Under the State Prompt Payment Act, interest accrues at 1% a month, or 12% annually, on certain bills that are not paid within 90 days after they are certified as valid. Other claims, including those from healthcare providers, accrue interest at 9% a year after 30 days under the timely payment provisions of the Illinois Insurance Code. Some payables, such as transfers to local governments and other State funds, are not eligible for penalty interest. 

The State pays interest penalties after it clears the underlying bills. As shown in the diagram, once the Comptroller’s Office informs an agency that a bill has been paid, the agency calculates how much is owed in interest penalties and submits a separate voucher to request payment for that amount.

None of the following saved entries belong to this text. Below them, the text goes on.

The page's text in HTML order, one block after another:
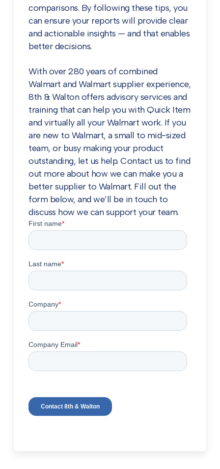
comparisons. By following these tips, you
can ensure your reports will provide clear
and actionable insights — and that enables
better decisions.
With over 280 years of combined
Walmart and Walmart supplier experience,
8th & Walton offers advisory services and
training that can help you with Quick Item
and virtually all your Walmart work. If you
are new to Walmart, a small to mid-sized
team, or busy making your product
outstanding, let us help. Contact us to find
out more about how we can make you a
better supplier to Walmart. Fill out the
form below, and we’ll be in touch to
discuss how we can support your team.

Interest payments themselves may be delayed for various reasons, including lack of cash and higher priority payments. The clock stops ticking on interest penalties after the underlying bill is paid; in other words, the State does not pay interest on interest.

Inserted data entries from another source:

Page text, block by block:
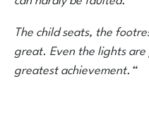
The child seats, the
great. Even the lights
greatest achievement.“
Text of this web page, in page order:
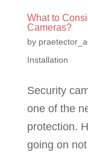
What to
Cameras?
by
Installation
Security
one of the
protection.
going on
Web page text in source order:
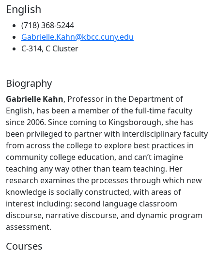
English
(718) 368-5244
Gabrielle.Kahn@kbcc.cuny.edu
C-314, C Cluster
Biography
Gabrielle Kahn, Professor in the Department of
English, has been a member of the full-time faculty
since 2006. Since coming to Kingsborough, she has
been privileged to partner with interdisciplinary faculty
from across the college to explore best practices in
community college education, and can’t imagine
teaching any way other than team teaching. Her
research examines the processes through which new
knowledge is socially constructed, with areas of
interest including: second language classroom
discourse, narrative discourse, and dynamic program
assessment.
Courses
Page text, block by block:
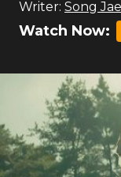
Writer: Song
Watch Now:
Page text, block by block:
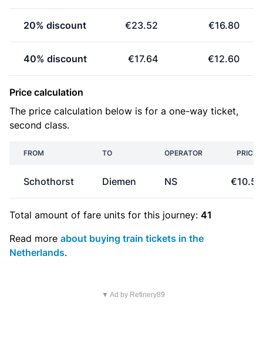
20% discount €23.52 €16.80
40% discount €17.64 €12.60
Price calculation
The price calculation below is for a one-way ticket,
second class.
FROM TO OPERATOR PRICE
Schothorst Diemen NS €10.50
Total amount of fare units for this journey: 41
Read more about buying train tickets in the
Netherlands.
▼ Ad by Refinery89
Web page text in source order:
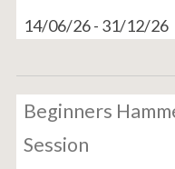
14/06/26- 31/12/26
Beginners
Session
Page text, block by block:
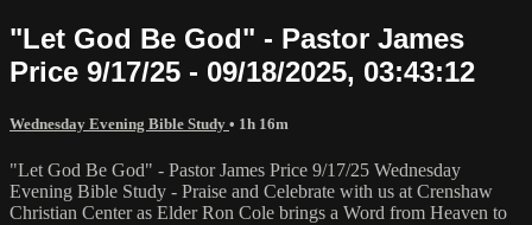
"Let God Be God" - Pastor James
Price 9/17/25 - 09/18/2025, 03:43:12
Wednesday Evening Bible Study • 1h 16m
"Let God Be God" - Pastor James Price 9/17/25 Wednesday
Evening Bible Study - Praise and Celebrate with us at Crenshaw
Christian Center as Elder Ron Cole brings a Word from Heaven to

As discussed here, Illinois significantly reduced its bill backlog through the sale of $6 billion in bonds in October 2017. Additionally, the General Assembly’s tax increases enacted as part of the FY2018 budget have reduced the deficits that caused the backlog to grow during the State’s two-year budget impasse. Accordingly, the outstanding bill backlog has dropped from a high of almost $16.7 billion in November 2017 to approximately $8.6 billion now.

Despite the reduction in the backlog, interest on outstanding bills continues to accrue. The first three monthly Debt Transparency Act reports published by the Comptroller’s Office have begun to shed some light on the changing composition of the backlog. The following table shows the amount of outstanding bills and interest according to their status in the payment process. It should be noted that the Comptroller’s reported Total Backlog includes both unpaid bills and final interest on bills that have been paid, but not interest accruing on unpaid bills.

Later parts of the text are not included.